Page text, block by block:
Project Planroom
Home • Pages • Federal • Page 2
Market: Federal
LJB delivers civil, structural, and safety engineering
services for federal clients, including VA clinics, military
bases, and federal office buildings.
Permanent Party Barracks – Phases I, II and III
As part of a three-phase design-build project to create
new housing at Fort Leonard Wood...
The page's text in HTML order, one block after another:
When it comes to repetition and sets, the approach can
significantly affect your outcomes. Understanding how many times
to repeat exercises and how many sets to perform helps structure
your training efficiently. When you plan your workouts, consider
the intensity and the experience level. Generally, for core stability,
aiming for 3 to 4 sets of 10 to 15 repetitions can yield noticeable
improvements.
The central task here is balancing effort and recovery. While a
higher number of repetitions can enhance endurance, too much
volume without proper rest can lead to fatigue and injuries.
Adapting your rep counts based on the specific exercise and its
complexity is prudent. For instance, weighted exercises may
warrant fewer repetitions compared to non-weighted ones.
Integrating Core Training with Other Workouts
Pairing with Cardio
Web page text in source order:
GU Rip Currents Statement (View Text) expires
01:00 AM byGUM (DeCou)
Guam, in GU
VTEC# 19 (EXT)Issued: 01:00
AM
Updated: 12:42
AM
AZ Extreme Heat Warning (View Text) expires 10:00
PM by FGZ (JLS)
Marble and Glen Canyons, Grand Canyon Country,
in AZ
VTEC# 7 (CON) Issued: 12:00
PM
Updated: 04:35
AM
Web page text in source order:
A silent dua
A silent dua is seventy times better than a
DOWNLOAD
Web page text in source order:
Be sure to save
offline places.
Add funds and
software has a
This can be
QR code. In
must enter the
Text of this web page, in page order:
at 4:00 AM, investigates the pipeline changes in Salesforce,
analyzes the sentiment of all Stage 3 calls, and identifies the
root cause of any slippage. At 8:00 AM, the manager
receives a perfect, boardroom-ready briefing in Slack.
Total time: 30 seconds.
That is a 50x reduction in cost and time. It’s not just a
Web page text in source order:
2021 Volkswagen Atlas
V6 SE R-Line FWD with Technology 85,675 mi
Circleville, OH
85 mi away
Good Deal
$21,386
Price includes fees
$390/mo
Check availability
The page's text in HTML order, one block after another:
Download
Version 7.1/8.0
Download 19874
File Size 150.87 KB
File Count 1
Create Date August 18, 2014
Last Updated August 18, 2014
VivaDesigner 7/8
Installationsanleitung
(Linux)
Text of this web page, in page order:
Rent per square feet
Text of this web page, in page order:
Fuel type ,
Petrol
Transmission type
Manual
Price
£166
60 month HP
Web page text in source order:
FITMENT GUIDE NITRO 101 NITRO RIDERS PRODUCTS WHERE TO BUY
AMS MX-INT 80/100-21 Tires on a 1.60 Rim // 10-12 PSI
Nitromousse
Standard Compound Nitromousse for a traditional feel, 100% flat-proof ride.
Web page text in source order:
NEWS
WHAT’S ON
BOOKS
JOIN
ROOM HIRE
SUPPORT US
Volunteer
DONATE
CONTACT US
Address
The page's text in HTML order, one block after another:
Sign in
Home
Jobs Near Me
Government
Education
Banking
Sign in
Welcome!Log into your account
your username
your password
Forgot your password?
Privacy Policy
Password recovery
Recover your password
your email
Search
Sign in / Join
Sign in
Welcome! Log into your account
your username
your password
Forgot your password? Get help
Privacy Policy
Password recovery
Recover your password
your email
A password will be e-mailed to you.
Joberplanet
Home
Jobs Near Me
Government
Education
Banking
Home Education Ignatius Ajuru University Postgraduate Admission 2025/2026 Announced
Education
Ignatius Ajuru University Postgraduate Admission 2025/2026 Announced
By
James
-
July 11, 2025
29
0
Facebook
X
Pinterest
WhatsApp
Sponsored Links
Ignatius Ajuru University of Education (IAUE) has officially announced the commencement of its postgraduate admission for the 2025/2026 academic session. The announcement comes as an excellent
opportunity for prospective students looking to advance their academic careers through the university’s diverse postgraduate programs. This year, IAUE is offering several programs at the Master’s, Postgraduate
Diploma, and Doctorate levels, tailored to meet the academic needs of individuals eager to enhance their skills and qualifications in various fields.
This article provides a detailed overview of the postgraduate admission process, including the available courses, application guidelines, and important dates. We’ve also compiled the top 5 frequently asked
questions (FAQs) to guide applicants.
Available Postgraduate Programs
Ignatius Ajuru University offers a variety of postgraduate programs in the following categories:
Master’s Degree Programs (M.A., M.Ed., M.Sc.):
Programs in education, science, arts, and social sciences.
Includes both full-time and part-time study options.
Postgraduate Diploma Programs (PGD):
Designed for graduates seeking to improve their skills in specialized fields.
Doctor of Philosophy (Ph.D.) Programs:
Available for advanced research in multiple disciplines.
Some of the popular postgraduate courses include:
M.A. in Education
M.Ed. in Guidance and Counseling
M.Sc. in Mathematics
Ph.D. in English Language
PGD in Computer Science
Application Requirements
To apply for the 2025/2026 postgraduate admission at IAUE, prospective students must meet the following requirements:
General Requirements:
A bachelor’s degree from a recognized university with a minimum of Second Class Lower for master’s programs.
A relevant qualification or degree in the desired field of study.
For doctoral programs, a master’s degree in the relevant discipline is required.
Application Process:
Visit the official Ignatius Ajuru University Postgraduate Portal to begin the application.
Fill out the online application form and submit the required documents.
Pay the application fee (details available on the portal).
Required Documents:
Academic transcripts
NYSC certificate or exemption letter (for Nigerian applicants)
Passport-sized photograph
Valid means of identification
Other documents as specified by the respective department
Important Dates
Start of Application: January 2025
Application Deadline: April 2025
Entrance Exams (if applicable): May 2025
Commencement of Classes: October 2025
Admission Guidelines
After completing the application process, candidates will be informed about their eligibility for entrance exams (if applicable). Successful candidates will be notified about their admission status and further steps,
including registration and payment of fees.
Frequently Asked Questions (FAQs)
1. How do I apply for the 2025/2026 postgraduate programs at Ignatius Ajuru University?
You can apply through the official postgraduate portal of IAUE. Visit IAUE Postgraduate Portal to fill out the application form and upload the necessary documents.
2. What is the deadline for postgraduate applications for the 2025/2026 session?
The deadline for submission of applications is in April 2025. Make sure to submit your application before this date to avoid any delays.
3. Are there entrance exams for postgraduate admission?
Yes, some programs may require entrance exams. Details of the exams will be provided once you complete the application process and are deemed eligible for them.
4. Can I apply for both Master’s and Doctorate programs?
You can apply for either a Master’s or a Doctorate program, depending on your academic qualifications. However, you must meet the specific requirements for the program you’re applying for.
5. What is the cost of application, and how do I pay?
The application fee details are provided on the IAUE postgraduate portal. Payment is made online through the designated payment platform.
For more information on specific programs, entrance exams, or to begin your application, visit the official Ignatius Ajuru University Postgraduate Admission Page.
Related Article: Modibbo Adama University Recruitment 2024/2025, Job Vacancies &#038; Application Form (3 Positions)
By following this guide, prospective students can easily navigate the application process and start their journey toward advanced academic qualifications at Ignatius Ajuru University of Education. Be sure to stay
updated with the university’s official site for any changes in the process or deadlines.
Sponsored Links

▶ **Task directions**
Once the listing has been read, copy every line of it exactly.

▶ **Your solution**
Page text, block by block:
Project Planroom
Home • Pages • Federal • Page 2
Market: Federal
LJB delivers civil, structural, and safety engineering
services for federal clients, including VA clinics, military
bases, and federal office buildings.
Permanent Party Barracks – Phases I, II and III
As part of a three-phase design-build project to create
new housing at Fort Leonard Wood...
The page's text in HTML order, one block after another:
When it comes to repetition and sets, the approach can
significantly affect your outcomes. Understanding how many times
to repeat exercises and how many sets to perform helps structure
your training efficiently. When you plan your workouts, consider
the intensity and the experience level. Generally, for core stability,
aiming for 3 to 4 sets of 10 to 15 repetitions can yield noticeable
improvements.
The central task here is balancing effort and recovery. While a
higher number of repetitions can enhance endurance, too much
volume without proper rest can lead to fatigue and injuries.
Adapting your rep counts based on the specific exercise and its
complexity is prudent. For instance, weighted exercises may
warrant fewer repetitions compared to non-weighted ones.
Integrating Core Training with Other Workouts
Pairing with Cardio
Web page text in source order:
GU Rip Currents Statement (View Text) expires
01:00 AM byGUM (DeCou)
Guam, in GU
VTEC# 19 (EXT)Issued: 01:00
AM
Updated: 12:42
AM
AZ Extreme Heat Warning (View Text) expires 10:00
PM by FGZ (JLS)
Marble and Glen Canyons, Grand Canyon Country,
in AZ
VTEC# 7 (CON) Issued: 12:00
PM
Updated: 04:35
AM
Web page text in source order:
A silent dua
A silent dua is seventy times better than a
DOWNLOAD
Web page text in source order:
Be sure to save
offline places.
Add funds and
software has a
This can be
QR code. In
must enter the
Text of this web page, in page order:
at 4:00 AM, investigates the pipeline changes in Salesforce,
analyzes the sentiment of all Stage 3 calls, and identifies the
root cause of any slippage. At 8:00 AM, the manager
receives a perfect, boardroom-ready briefing in Slack.
Total time: 30 seconds.
That is a 50x reduction in cost and time. It’s not just a
Web page text in source order:
2021 Volkswagen Atlas
V6 SE R-Line FWD with Technology 85,675 mi
Circleville, OH
85 mi away
Good Deal
$21,386
Price includes fees
$390/mo
Check availability
The page's text in HTML order, one block after another:
Download
Version 7.1/8.0
Download 19874
File Size 150.87 KB
File Count 1
Create Date August 18, 2014
Last Updated August 18, 2014
VivaDesigner 7/8
Installationsanleitung
(Linux)
Text of this web page, in page order:
Rent per square feet
Text of this web page, in page order:
Fuel type ,
Petrol
Transmission type
Manual
Price
£166
60 month HP
Web page text in source order:
FITMENT GUIDE NITRO 101 NITRO RIDERS PRODUCTS WHERE TO BUY
AMS MX-INT 80/100-21 Tires on a 1.60 Rim // 10-12 PSI
Nitromousse
Standard Compound Nitromousse for a traditional feel, 100% flat-proof ride.
Web page text in source order:
NEWS
WHAT’S ON
BOOKS
JOIN
ROOM HIRE
SUPPORT US
Volunteer
DONATE
CONTACT US
Address
The page's text in HTML order, one block after another:
Sign in
Home
Jobs Near Me
Government
Education
Banking
Sign in
Welcome!Log into your account
your username
your password
Forgot your password?
Privacy Policy
Password recovery
Recover your password
your email
Search
Sign in / Join
Sign in
Welcome! Log into your account
your username
your password
Forgot your password? Get help
Privacy Policy
Password recovery
Recover your password
your email
A password will be e-mailed to you.
Joberplanet
Home
Jobs Near Me
Government
Education
Banking
Home Education Ignatius Ajuru University Postgraduate Admission 2025/2026 Announced
Education
Ignatius Ajuru University Postgraduate Admission 2025/2026 Announced
By
James
-
July 11, 2025
29
0
Facebook
X
Pinterest
WhatsApp
Sponsored Links
Ignatius Ajuru University of Education (IAUE) has officially announced the commencement of its postgraduate admission for the 2025/2026 academic session. The announcement comes as an excellent
opportunity for prospective students looking to advance their academic careers through the university’s diverse postgraduate programs. This year, IAUE is offering several programs at the Master’s, Postgraduate
Diploma, and Doctorate levels, tailored to meet the academic needs of individuals eager to enhance their skills and qualifications in various fields.
This article provides a detailed overview of the postgraduate admission process, including the available courses, application guidelines, and important dates. We’ve also compiled the top 5 frequently asked
questions (FAQs) to guide applicants.
Available Postgraduate Programs
Ignatius Ajuru University offers a variety of postgraduate programs in the following categories:
Master’s Degree Programs (M.A., M.Ed., M.Sc.):
Programs in education, science, arts, and social sciences.
Includes both full-time and part-time study options.
Postgraduate Diploma Programs (PGD):
Designed for graduates seeking to improve their skills in specialized fields.
Doctor of Philosophy (Ph.D.) Programs:
Available for advanced research in multiple disciplines.
Some of the popular postgraduate courses include:
M.A. in Education
M.Ed. in Guidance and Counseling
M.Sc. in Mathematics
Ph.D. in English Language
PGD in Computer Science
Application Requirements
To apply for the 2025/2026 postgraduate admission at IAUE, prospective students must meet the following requirements:
General Requirements:
A bachelor’s degree from a recognized university with a minimum of Second Class Lower for master’s programs.
A relevant qualification or degree in the desired field of study.
For doctoral programs, a master’s degree in the relevant discipline is required.
Application Process:
Visit the official Ignatius Ajuru University Postgraduate Portal to begin the application.
Fill out the online application form and submit the required documents.
Pay the application fee (details available on the portal).
Required Documents:
Academic transcripts
NYSC certificate or exemption letter (for Nigerian applicants)
Passport-sized photograph
Valid means of identification
Other documents as specified by the respective department
Important Dates
Start of Application: January 2025
Application Deadline: April 2025
Entrance Exams (if applicable): May 2025
Commencement of Classes: October 2025
Admission Guidelines
After completing the application process, candidates will be informed about their eligibility for entrance exams (if applicable). Successful candidates will be notified about their admission status and further steps,
including registration and payment of fees.
Frequently Asked Questions (FAQs)
1. How do I apply for the 2025/2026 postgraduate programs at Ignatius Ajuru University?
You can apply through the official postgraduate portal of IAUE. Visit IAUE Postgraduate Portal to fill out the application form and upload the necessary documents.
2. What is the deadline for postgraduate applications for the 2025/2026 session?
The deadline for submission of applications is in April 2025. Make sure to submit your application before this date to avoid any delays.
3. Are there entrance exams for postgraduate admission?
Yes, some programs may require entrance exams. Details of the exams will be provided once you complete the application process and are deemed eligible for them.
4. Can I apply for both Master’s and Doctorate programs?
You can apply for either a Master’s or a Doctorate program, depending on your academic qualifications. However, you must meet the specific requirements for the program you’re applying for.
5. What is the cost of application, and how do I pay?
The application fee details are provided on the IAUE postgraduate portal. Payment is made online through the designated payment platform.
For more information on specific programs, entrance exams, or to begin your application, visit the official Ignatius Ajuru University Postgraduate Admission Page.
Related Article: Modibbo Adama University Recruitment 2024/2025, Job Vacancies &#038; Application Form (3 Positions)
By following this guide, prospective students can easily navigate the application process and start their journey toward advanced academic qualifications at Ignatius Ajuru University of Education. Be sure to stay
updated with the university’s official site for any changes in the process or deadlines.
Sponsored Links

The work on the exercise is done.